Una quantificazione del danno non patrimoniale si definisce se equa quando è a) adeguata e b) proporzionata in relazione alle circostanze concrete del caso specifico, venendo così esclusa qualsiasi forma di liquidazione di carattere simbolico o irrisoria o non correlata all'effettività del danno da ristorare. Mentre si definisce congrua quando risponda al (a) principio di effettività del ristoro e (b) al principio di perequazione, nel senso di rispettare la diversità dei singoli casi concreti.

La Cassazione ha escluso la possibilità di liquidazione di danno non patrimoniale effettuata in base a criteri meramente "puri", cioè prefissati, automatici, ma ha ribadito che l'orientamento del giudice, nella liquidazione del danno non patrimoniale, vada effettuata alla luce di criteri capaci di garantire l'uguaglianza sostanziale dell'avente diritto: qualunque sia il criterio prescelto dal giudice nella liquidazione del danno non patrimoniale, esso deve essere in grado di garantire l'applicazione del principio di equità dal punto di vista sostanziale.

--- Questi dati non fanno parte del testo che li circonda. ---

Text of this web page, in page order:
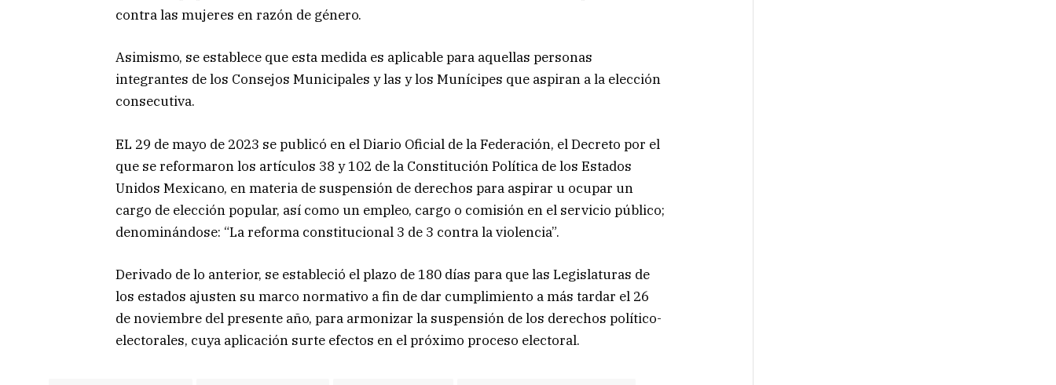
contra las mujeres en razón de género.
Asimismo, se establece que esta medida es aplicable para aquellas personas
integrantes de los Consejos Municipales y las y los Munícipes que aspiran a la elección
consecutiva.
EL 29 de mayo de 2023 se publicó en el Diario Oficial de la Federación, el Decreto por el
que se reformaron los artículos 38 y 102 de la Constitución Política de los Estados
Unidos Mexicano, en materia de suspensión de derechos para aspirar u ocupar un
cargo de elección popular, así como un empleo, cargo o comisión en el servicio público;
denominándose: “La reforma constitucional 3 de 3 contra la violencia”.
Derivado de lo anterior, se estableció el plazo de 180 días para que las Legislaturas de
los estados ajusten su marco normativo a fin de dar cumplimiento a más tardar el 26
de noviembre del presente año, para armonizar la suspensión de los derechos político-
electorales, cuya aplicación surte efectos en el próximo proceso electoral.

In sostanza, il giudice di prime cure e quello di seconda istanza, fermo restando l'autonomia decisionale previsto dalle leggi vigenti, sono chiamati a dare conto nelle motivazioni del processo logico in base al quale la decisione è stata assunta indicandone i criteri valutativi che hanno ispirato la pronunzia di merito.

Tale scrutinio mira alla verifica del controllo di logicità, coerenza e congruità cui ciascuna motivazione decisionale deve rispondere. Tale controllo è richiesto al fine di evitare la cassazione della pronuncia di merito in sede di legittimità. Ciò in particolare modo nel caso in cui si tratti del cd. danno morale inteso quale patema d'animo o sofferenza interiore o perturbamento psichico (danno morale soggettivo) cui le Sentenze n. 26972/3/4/5 del  11 Novembre 2008, cd. Sentenze di San Martino, ne hanno radicalmente mutato la precedente accezione. Infatti, a seguito delle richiamate pronunce del 2008, il concetto di danno morale ha assunto diversi ed ulteriori significati. Attualmente, nel concetto di danno morale sono ricomprese le lesione della dignità o integrità morale, anche laddove la sofferenze interiore non degeneri in danno biologico o in danno esistenziale.

In conclusione, ai fini di una corretta adozione del provvedimento di liquidazione del danno non patrimoniale, è necessario che il giudice provveda a motivare adeguatamente i criteri posti alla base del provvedimento adottato.